[Data for processing Boundary: Start]

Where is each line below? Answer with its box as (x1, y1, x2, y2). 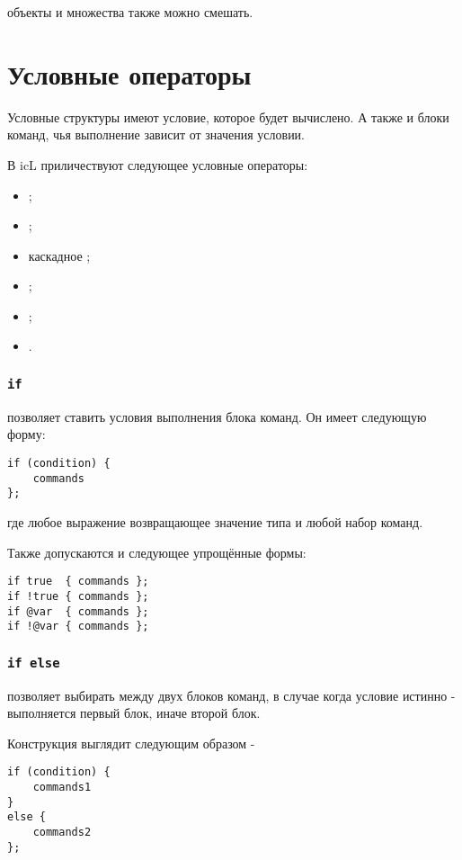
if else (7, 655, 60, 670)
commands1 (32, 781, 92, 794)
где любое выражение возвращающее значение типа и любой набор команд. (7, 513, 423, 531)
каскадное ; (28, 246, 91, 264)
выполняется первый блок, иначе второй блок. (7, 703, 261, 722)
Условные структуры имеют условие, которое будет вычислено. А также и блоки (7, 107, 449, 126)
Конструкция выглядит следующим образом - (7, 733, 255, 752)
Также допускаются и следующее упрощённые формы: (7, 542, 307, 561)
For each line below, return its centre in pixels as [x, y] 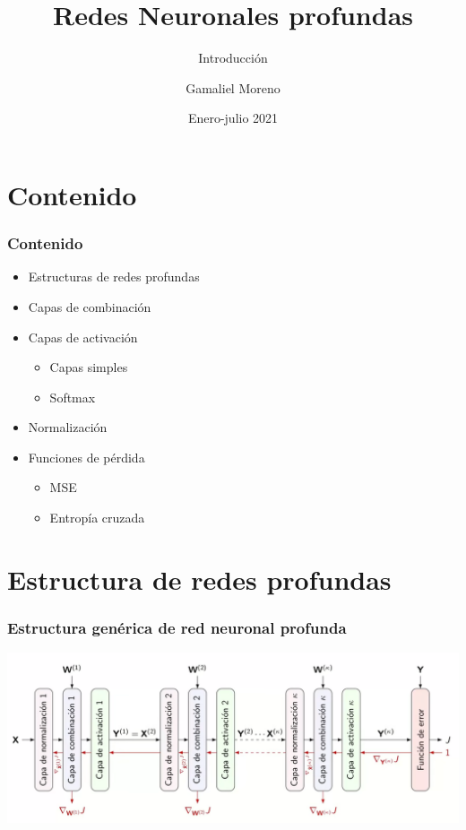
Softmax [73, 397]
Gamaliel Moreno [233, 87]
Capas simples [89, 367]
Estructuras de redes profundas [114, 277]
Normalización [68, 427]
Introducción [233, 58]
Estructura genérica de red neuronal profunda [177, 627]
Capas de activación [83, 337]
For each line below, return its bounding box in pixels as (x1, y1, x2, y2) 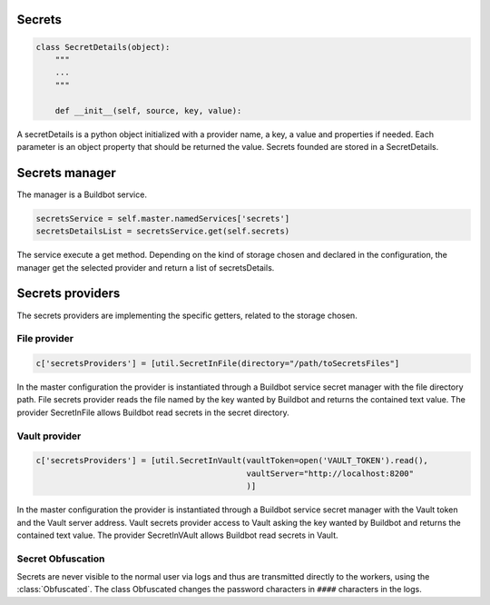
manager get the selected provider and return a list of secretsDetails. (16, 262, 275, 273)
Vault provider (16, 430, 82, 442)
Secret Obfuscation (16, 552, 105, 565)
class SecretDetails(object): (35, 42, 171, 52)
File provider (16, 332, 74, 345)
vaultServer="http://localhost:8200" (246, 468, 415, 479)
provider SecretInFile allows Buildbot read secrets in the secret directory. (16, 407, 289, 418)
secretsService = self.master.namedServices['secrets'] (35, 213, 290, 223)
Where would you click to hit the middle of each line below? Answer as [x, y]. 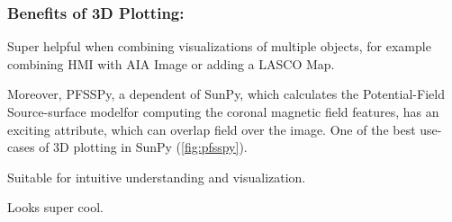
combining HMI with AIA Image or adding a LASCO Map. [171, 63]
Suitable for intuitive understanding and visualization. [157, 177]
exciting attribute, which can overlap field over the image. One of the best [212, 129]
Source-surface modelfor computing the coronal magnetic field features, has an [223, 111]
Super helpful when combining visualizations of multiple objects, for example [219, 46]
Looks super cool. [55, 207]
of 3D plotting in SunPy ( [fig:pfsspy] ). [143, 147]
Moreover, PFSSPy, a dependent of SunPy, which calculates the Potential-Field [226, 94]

[Data for processing Boundary: End]

- _How to complete this task_
Wherever the string "which" occurs in the records, copy the line it is in.

- _Completed task_
exciting attribute, which can overlap field over the image. One of the best [212, 129]
Moreover, PFSSPy, a dependent of SunPy, which calculates the Potential-Field [226, 94]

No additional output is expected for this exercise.